Zij springt als vanzelf in de rol van helper. In die rol voelt
zij zich 'normaal'
In
therapie. Tijdens haar opleiding tot maatschappelijk werker
raakt Inge overspannen en
krijgt zij last van ernstige concentratieproblemen. Soms zit
zij uren boven
haar boeken te suffen. Achteraf weet zij niet meer wat er
in haar omging.
Met deze klachten meldt zij zich in een groepspraktijk aan.
Waardering.
Hulpverlener Rob neemt haar in behandeling. Inge mag hem graag.
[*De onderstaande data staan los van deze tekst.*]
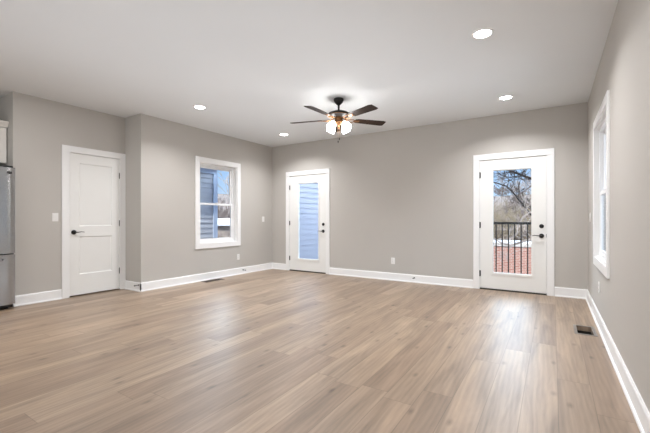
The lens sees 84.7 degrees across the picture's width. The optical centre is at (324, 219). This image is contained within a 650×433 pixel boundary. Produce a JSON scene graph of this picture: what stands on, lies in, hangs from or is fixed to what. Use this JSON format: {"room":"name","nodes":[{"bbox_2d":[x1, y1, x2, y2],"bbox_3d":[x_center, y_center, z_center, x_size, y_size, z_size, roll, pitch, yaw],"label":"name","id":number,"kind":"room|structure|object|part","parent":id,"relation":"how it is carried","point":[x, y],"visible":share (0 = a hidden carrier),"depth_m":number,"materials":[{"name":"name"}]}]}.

Na vier sessies nodigt Rob Inge’s ouders voor enkele
gesprekken uit.
Daarna spreekt Rob zijn bewondering uit voor de invoelende wijze
waarop Inge met
haar moeder omgaat. Volgens hem zou zij een prima hulpverlener
zijn. De rollen zouden net zo goed kunnen worden omgedraaid,
vindt hij, zij hulpverlener en hij cliënt, want hijzelf heeft
ook een moeilijke
jeugd gehad.
Inge vindt deze opmerking een beetje vreemd.
Maar Robs waardering overstemt haar bijgedachten. Zij voelt
zich gevleid en
krijgt weer wat eigenwaarde.
Wederzijdse
verliefdheid. Robs
warme stem en complimenten roepen bij Inge gevoelens van verliefdheid
op. De hunkering naar de ideale ouder die zij nooit heeft
gehad, gaat haar
parten spelen. Wanneer zij haar gevoelens schoorvoetend aan
Rob bekent, zegt Rob op zijn beurt dat hij verliefd op haar
is. Dat zoiets in therapie kan gebeuren en dat het helemaal geen
probleem is. Dat
het een goede behandeling niet in de weg staat. De therapie
gaat gewoon door. Er wordt niet meer over gesproken. Inge
laat dit zo. Want,
zo zegt zij: "Ik ging ervan uit dat een therapeut niet iets
zou doen wat een cliënt zou kunnen schaden. In die tijd dacht
ik namelijk nog dat Rob een goede therapeut was. Ik had een
ideaalbeeld van een therapeut. Een therapeut is eerlijk, wil het
beste voor je, van zijn vak weet hij alles, je
kunt je op hem verlaten. Ik zag, kortom, een heleboel mooie
dingen in hem die
er niet waren."
Seksueel
misbruik. "Zonder dat ik het in de gaten had, werkte hij
langzaam naar misbruik toe.
Zo weet ik nog dat hij mij een keer
onder hypnose probeerde te brengen. Ik lag op de grond. Hij
zat boven mij,
over mij heen gebogen. Ik herinner me dat ik me niet veilig
voelde. Dat ik dacht: hier is iets niet in orde. Hij zal wel op
een bepaalde
manier naar mij hebben gekeken. Maar ja, dacht ik, hypnose
is nieuw, daarom
is het eng. Ik zette mijn twijfels snel van mij af.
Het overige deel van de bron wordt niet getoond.